Certainly, it’s more believable than the depiction of the 67-year-old Pacino as catnip to all the ladies. OK, that may be true of Pacino the actor or Pacino the movie star. But in the character of Dr. Jack Gramm—the self-centered, self-absorbed, tyrannical, abrasive and just plain not nice character at the core of this movie—his babe-magnet status is only slightly more believable than the movie’s plot.
Here’s the pitch. Dr. Gramm, a college professor who spends his spare time working as a “forensic psychologist” for the FBI, almost single-handedly secures the conviction of Jon Forster (Neal McDonough, a veteran of I Know Who Killed Me no less) as a serial killer. Nine years later—with Forster in the big house awaiting execution—an identical killing occurs (naturally, the murders are of the flashy kind, with scads of sadistic theatricality). Not only does this cast doubt in everyone’s mind—except that of the arrogant Gramm—as to Forster’s guilt, but lo and behold, Gramm is himself implicated in the murder.
As if this doesn’t put enough of a crimp in his day, Gramm receives a message that he has 88 minutes to live—thereby establishing the movie’s “real-time” gimmick. I didn’t time it to see whether or not it really is 88 minutes from that point to the film’s conclusion, as is claimed. I did check the first few updates on how long he supposedly has left, and I can say the movie plays fast and loose with its gimmick in small doses at least. That, however, is the least of the film’s troubles.
The gimmick itself—not to mention the mystery of its title (no, it doesn’t involve a homicidal pianist, unfortunately)—is pointless. Worse, it plays right into Pacino’s worst instincts as an actor. In other words, since time is of the essence, he gets to shout his dialogue to convey the urgency of the whole thing—and he shouts a lot as a result. But even that’s a minor problem when put up next to the script—which not only boasts some pretty bizarre notions of how courts, the police, the FBI and even campus security function, but also insists on being a mystery.
No one seems to have a clue how to craft a mystery anymore and screenwriter Gary Scott Thompson (who gave us such gems as The Fast and the Furious) is no exception. His idea of a mystery consists of offering every character in the movie his or her turn in the red-herring barrel. Even very marginal characters are called on to be very shifty indeed in an apparent attempt to distract us from the Movie 101 obviousness of whodunit. Any movie of this stripe that boasts a highly billed, recognizable performer who is scarcely in the film at all will conclude that said performer is at the bottom of all jiggery-pokery at hand. Mr.
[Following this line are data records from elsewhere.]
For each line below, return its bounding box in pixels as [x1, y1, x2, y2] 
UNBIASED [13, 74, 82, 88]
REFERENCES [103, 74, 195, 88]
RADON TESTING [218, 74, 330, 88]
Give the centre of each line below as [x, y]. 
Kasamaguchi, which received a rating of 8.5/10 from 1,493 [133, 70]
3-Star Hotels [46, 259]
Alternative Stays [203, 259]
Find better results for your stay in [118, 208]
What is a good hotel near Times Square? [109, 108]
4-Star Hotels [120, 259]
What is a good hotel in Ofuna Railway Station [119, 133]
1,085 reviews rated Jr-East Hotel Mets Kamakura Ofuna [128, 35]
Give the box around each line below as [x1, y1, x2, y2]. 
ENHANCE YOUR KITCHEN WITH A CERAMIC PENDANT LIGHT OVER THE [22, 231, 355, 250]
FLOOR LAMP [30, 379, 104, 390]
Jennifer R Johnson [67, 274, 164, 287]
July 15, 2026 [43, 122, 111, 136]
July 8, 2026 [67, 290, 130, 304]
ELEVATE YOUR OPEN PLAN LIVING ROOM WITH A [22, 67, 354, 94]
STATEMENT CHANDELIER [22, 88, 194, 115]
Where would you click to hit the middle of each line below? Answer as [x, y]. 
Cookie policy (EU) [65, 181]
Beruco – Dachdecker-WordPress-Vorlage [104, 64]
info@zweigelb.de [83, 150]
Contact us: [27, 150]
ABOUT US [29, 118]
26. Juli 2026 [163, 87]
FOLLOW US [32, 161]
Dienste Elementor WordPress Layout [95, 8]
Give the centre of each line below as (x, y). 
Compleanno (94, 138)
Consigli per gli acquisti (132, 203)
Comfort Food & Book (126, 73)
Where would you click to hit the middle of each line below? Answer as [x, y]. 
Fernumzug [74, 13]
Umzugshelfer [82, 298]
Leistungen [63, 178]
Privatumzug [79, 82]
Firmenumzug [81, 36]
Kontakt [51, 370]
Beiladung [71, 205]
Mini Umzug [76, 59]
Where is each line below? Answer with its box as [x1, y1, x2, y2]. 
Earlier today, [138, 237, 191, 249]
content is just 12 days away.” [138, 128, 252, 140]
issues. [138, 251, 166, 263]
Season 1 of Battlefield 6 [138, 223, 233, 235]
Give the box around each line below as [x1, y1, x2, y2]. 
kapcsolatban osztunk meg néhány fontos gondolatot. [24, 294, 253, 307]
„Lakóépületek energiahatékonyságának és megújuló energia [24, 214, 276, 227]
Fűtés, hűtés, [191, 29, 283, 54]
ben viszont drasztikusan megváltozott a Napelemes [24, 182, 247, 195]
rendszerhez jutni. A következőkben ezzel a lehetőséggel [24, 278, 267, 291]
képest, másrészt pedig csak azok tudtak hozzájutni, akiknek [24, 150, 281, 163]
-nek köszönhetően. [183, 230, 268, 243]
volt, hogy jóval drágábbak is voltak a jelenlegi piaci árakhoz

Thompson does not disappoint in this regard.
The various and sundry near-miss attempts on Gramm’s life make little sense—surely his tormentor has no plans to off him prior to the end of those 88 minutes—and are occasionally almost surrealistic in their absurdity. (Has the archfiend actually arranged for a fire truck to nearly run Gramm down?) The script is nicely aided and abetted by Jon Avnet’s direction, with its infrequent outbursts of artiness (there may be a good reason that Avnet hasn’t directed a feature film since 1997). One such outburst makes it appear that it took nine years for a seaplane to take off. But in all fairness, there’s a lot of blame to go around and plenty of folks to spread it out among—including the film’s 17 other (exempting Avnet and Thompson) producers, coproducers, executive producers and associate producers. Well, maybe it takes that many producers to come up with something this ridiculous. Rated R for disturbing violent content, brief nudity and language.